◆ DESCRIPTION OF THE TASK
After locating the line that holds "liberty of nations", copy that line and all that follow it word for word through the end of the data, with no pictures.

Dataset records
==*==
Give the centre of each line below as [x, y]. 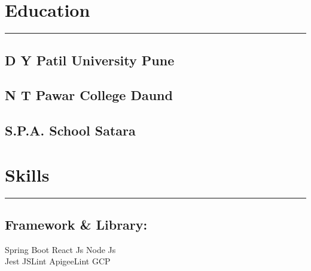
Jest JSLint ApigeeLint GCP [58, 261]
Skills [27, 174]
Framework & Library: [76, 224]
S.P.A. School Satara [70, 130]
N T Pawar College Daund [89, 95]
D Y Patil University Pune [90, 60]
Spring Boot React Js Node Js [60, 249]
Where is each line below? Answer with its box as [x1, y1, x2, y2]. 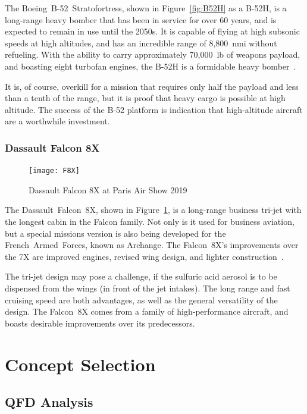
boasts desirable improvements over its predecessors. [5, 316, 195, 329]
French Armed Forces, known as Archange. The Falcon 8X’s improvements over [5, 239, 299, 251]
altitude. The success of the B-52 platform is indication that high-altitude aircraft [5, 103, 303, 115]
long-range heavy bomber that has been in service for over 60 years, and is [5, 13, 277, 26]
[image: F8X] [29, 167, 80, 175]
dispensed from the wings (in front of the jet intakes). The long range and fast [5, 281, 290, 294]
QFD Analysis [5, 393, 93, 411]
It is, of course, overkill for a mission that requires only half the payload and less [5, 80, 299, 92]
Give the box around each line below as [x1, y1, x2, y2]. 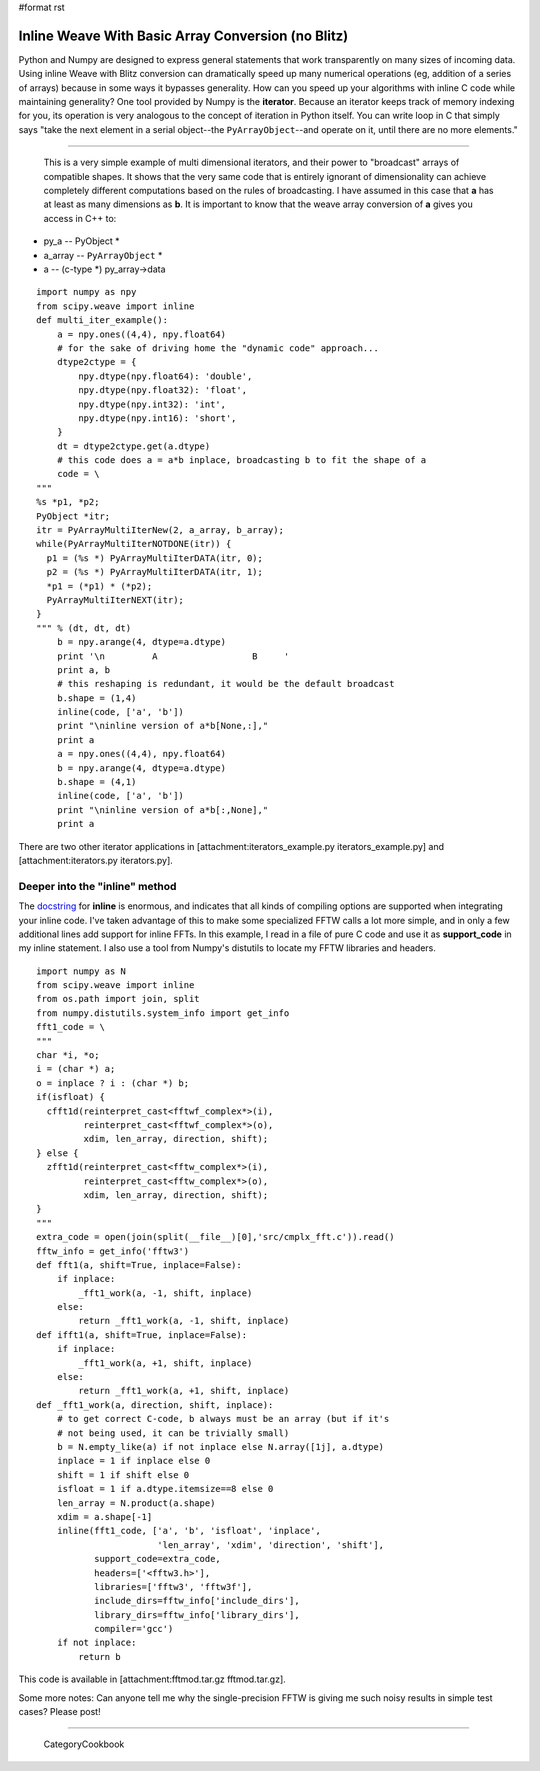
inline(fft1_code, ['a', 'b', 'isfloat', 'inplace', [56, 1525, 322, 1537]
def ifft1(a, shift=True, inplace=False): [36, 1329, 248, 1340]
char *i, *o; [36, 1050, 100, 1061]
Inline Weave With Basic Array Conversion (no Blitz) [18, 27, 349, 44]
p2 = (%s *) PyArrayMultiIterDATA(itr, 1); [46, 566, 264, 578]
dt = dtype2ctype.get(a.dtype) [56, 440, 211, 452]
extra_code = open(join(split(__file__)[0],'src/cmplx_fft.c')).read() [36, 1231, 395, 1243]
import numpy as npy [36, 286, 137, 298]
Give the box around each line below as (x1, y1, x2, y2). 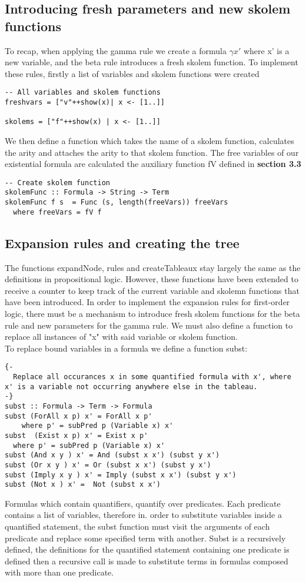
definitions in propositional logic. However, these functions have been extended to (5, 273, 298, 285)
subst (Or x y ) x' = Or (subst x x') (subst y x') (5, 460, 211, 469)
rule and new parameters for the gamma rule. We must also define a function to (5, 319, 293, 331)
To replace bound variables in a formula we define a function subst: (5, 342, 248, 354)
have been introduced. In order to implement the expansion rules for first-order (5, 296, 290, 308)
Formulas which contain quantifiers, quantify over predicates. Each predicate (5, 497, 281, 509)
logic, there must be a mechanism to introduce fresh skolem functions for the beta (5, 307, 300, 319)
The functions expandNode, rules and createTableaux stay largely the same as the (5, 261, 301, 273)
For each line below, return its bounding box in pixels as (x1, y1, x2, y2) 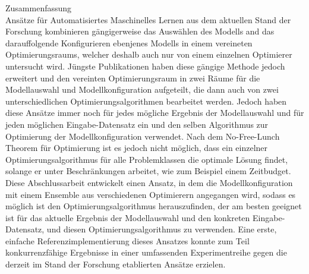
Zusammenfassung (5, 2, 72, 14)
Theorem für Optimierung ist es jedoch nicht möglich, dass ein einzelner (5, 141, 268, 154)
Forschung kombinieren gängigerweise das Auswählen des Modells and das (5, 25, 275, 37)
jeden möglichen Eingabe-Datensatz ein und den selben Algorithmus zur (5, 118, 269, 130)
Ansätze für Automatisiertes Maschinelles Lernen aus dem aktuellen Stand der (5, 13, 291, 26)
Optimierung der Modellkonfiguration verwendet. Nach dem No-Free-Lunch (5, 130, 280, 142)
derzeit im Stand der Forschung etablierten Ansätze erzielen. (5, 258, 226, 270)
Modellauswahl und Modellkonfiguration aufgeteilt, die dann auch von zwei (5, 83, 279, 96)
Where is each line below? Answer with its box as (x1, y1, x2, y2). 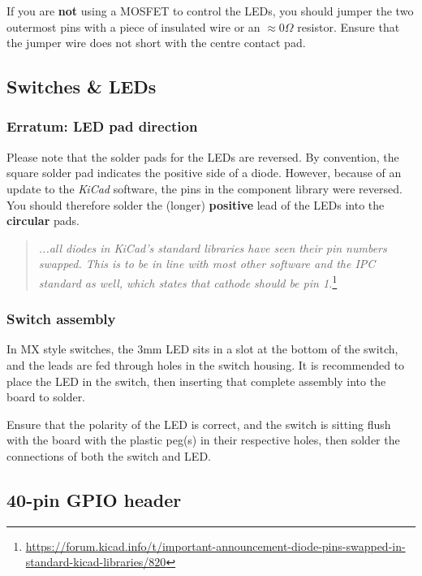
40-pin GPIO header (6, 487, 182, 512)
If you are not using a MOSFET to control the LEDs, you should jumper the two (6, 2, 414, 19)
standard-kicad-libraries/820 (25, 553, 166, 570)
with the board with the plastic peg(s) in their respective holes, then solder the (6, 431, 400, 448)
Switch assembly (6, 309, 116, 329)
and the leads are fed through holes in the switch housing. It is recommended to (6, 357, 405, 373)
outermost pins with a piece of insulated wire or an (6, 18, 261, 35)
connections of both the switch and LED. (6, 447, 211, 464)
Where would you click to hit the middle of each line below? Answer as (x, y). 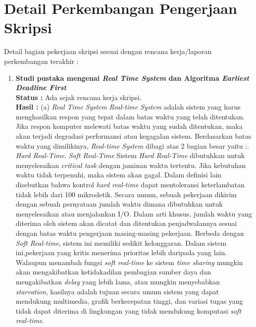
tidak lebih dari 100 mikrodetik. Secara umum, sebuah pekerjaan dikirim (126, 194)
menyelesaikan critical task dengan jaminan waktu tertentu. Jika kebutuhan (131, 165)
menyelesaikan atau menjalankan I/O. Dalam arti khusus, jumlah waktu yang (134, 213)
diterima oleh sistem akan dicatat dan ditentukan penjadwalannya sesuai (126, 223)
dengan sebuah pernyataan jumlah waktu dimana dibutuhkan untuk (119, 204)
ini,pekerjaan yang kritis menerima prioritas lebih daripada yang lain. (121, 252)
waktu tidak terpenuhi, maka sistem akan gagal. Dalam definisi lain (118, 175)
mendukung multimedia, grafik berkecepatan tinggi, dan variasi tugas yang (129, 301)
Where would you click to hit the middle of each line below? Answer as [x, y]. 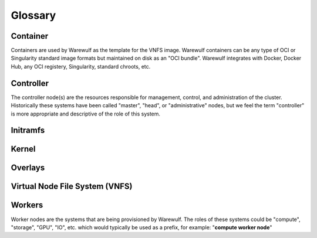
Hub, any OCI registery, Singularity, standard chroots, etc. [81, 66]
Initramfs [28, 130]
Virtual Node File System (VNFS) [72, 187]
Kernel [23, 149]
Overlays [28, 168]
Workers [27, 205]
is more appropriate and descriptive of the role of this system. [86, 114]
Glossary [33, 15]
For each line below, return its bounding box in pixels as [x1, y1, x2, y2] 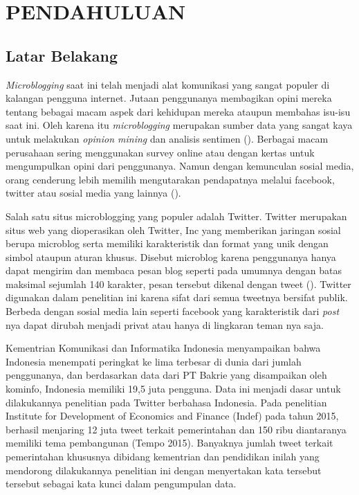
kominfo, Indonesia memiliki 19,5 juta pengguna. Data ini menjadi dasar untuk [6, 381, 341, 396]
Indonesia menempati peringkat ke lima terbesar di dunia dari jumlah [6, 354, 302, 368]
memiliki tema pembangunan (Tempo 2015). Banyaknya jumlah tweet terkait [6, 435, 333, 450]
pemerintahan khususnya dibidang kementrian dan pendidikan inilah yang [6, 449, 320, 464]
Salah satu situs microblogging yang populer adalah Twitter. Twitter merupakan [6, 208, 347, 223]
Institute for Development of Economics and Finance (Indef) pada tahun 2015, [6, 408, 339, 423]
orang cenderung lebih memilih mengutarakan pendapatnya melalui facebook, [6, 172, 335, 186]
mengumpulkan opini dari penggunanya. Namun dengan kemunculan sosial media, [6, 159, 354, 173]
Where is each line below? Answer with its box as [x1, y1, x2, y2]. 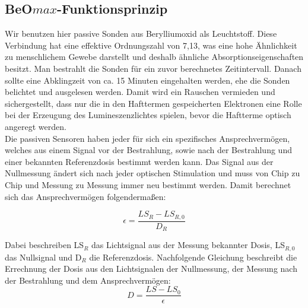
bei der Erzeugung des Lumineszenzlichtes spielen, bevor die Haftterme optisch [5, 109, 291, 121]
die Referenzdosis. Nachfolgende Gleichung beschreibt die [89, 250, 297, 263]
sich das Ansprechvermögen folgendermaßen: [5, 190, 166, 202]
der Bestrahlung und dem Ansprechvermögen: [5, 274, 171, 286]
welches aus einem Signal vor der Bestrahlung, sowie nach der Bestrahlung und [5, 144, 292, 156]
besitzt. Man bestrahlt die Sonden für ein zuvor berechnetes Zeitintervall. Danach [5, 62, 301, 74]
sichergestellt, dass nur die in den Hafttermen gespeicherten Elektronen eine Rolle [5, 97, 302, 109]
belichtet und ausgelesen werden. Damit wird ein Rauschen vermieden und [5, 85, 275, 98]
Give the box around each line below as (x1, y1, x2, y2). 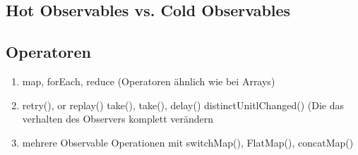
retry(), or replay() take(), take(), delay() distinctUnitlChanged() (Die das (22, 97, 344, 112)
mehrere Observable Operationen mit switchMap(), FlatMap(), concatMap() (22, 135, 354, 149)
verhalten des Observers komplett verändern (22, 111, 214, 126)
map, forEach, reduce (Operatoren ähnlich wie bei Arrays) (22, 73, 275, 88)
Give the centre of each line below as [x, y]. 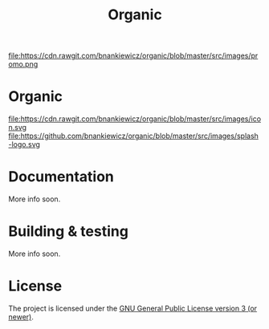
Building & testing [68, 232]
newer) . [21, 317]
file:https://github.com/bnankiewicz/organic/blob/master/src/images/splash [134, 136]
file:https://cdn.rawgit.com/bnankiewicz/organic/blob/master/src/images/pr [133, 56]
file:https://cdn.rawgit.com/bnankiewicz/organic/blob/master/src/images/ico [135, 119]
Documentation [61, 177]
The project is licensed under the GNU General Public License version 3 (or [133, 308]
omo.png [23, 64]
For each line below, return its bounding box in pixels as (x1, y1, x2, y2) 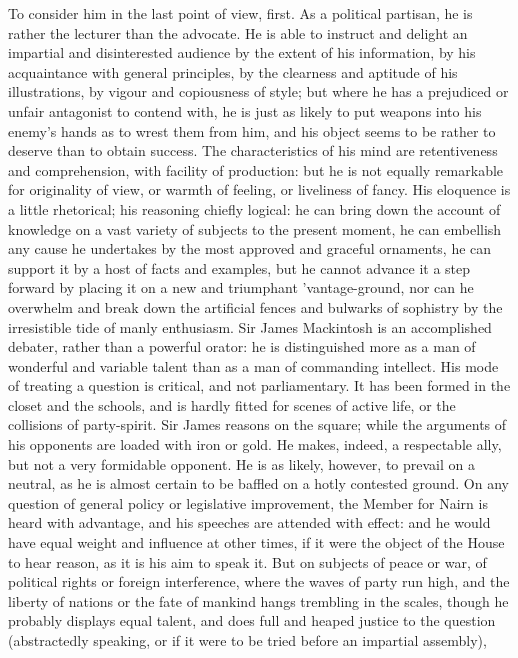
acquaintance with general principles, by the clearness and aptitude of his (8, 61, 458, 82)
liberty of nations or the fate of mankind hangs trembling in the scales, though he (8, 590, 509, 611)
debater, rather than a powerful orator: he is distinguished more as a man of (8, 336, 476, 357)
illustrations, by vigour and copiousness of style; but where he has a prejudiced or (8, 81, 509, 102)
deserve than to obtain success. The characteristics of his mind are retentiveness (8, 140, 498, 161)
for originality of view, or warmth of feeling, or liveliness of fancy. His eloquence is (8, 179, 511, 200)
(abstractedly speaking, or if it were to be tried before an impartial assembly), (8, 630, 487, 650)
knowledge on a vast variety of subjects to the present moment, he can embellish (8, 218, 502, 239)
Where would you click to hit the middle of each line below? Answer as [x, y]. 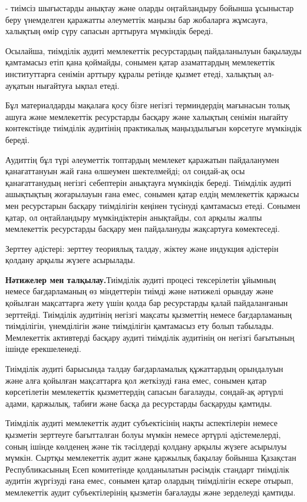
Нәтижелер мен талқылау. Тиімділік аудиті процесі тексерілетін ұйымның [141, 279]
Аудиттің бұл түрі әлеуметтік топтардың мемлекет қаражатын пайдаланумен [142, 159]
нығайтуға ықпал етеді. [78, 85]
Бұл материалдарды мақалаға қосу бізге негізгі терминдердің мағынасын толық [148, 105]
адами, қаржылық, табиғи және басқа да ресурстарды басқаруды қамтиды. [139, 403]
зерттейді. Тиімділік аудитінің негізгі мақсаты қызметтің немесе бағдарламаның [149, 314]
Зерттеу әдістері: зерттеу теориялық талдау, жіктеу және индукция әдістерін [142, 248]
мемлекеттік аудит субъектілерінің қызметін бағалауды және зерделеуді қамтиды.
==*==
◆ ANSWER TO THE EXERCISE
liberty of nations or the fate of mankind hangs trembling in the scales, though he (8, 590, 509, 611)
debater, rather than a powerful orator: he is distinguished more as a man of (8, 336, 476, 357)
illustrations, by vigour and copiousness of style; but where he has a prejudiced or (8, 81, 509, 102)
deserve than to obtain success. The characteristics of his mind are retentiveness (8, 140, 498, 161)
for originality of view, or warmth of feeling, or liveliness of fancy. His eloquence is (8, 179, 511, 200)
(abstractedly speaking, or if it were to be tried before an impartial assembly), (8, 630, 487, 650)
knowledge on a vast variety of subjects to the present moment, he can embellish (8, 218, 502, 239)
Where would you click to hit the middle of each line below? Answer as [x, y]. 
Нәтижелер мен талқылау. Тиімділік аудиті процесі тексерілетін ұйымның [141, 279]
Аудиттің бұл түрі әлеуметтік топтардың мемлекет қаражатын пайдаланумен [142, 159]
нығайтуға ықпал етеді. [78, 85]
Бұл материалдарды мақалаға қосу бізге негізгі терминдердің мағынасын толық [148, 105]
адами, қаржылық, табиғи және басқа да ресурстарды басқаруды қамтиды. [139, 403]
зерттейді. Тиімділік аудитінің негізгі мақсаты қызметтің немесе бағдарламаның [149, 314]
Зерттеу әдістері: зерттеу теориялық талдау, жіктеу және индукция әдістерін [142, 248]
мемлекеттік аудит субъектілерінің қызметін бағалауды және зерделеуді қамтиды.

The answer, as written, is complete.